A despenalização da morte medicamente assistida volta hoje à Assembleia da República, com o debate e votação de quatro projetos de lei que visam ultrapassar o veto de Marcelo Rebelo de Sousa, que em novembro último, poucos dias antes da dissolução do Parlamento, vetou politicamente o diploma.

Com o debate e votação desta tarde, um agendamento potestativo (de marcação obrigatória) pedido pelo PS, o tema da morte medicamente assistida atravessa já três legislaturas. Foi pela primeira vez a votos em maio de 2018, altura em que o projeto socialista - o mais votado dos quatro que estavam então em cima da mesa - foi chumbado por cinco votos. Voltou a plenário na legislatura seguinte, em fevereiro de 2020, altura em que foram aprovados cinco projetos de lei que viriam a dar origem a um texto único, que passou em votação final global em janeiro de 2021. Um texto que Marcelo Rebelo de Sousa enviou para o Tribunal Constitucional (TC), que se pronunciou pela inconstitucionalidade de algumas normas.
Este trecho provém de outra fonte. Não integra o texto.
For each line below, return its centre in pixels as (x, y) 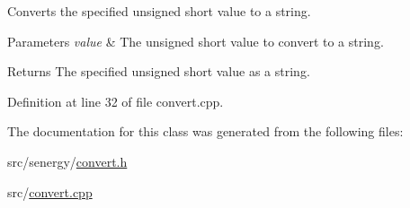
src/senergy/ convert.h (67, 161)
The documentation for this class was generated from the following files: (205, 131)
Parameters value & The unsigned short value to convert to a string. (196, 41)
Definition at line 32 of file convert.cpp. (116, 101)
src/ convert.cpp (50, 191)
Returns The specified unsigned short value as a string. (159, 71)
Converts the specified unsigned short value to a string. (159, 11)
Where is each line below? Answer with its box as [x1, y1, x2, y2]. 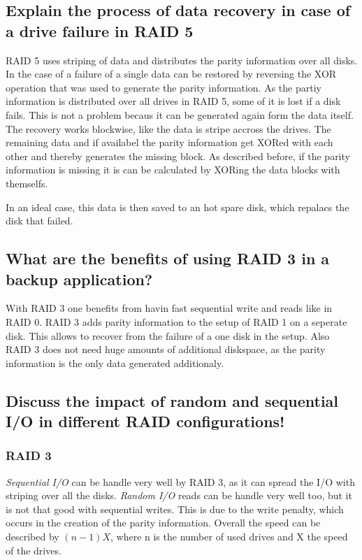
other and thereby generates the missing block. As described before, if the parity [6, 148, 350, 163]
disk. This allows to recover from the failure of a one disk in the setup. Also [6, 328, 330, 343]
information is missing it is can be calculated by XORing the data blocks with [6, 162, 340, 177]
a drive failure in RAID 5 [6, 20, 194, 41]
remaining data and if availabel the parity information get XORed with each [6, 135, 333, 150]
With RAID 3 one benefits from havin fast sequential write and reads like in [6, 301, 333, 315]
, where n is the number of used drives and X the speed [110, 529, 348, 544]
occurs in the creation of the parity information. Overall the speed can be [6, 515, 321, 530]

Novamente aprovado em novembro do ano passado, o diploma da morte medicamente assistida esbarrou então no veto político do Presidente da República. Marcelo Rebelo de Sousa invocou "contradições no diploma quanto a uma das causas do recurso à morte medicamente assistida", dado que o texto usava, alternadamente, os conceitos de "doença fatal", "incurável" e "grave". O chefe de Estado pedia ainda que, a "deixar de ser exigível a doença fatal", a Assembleia da República reponderasse a "alteração verificada", que qualifica como uma "mudança considerável de ponderação dos valores da vida e da livre autodeterminação, no contexto da sociedade portuguesa", face à primeira versão do diploma.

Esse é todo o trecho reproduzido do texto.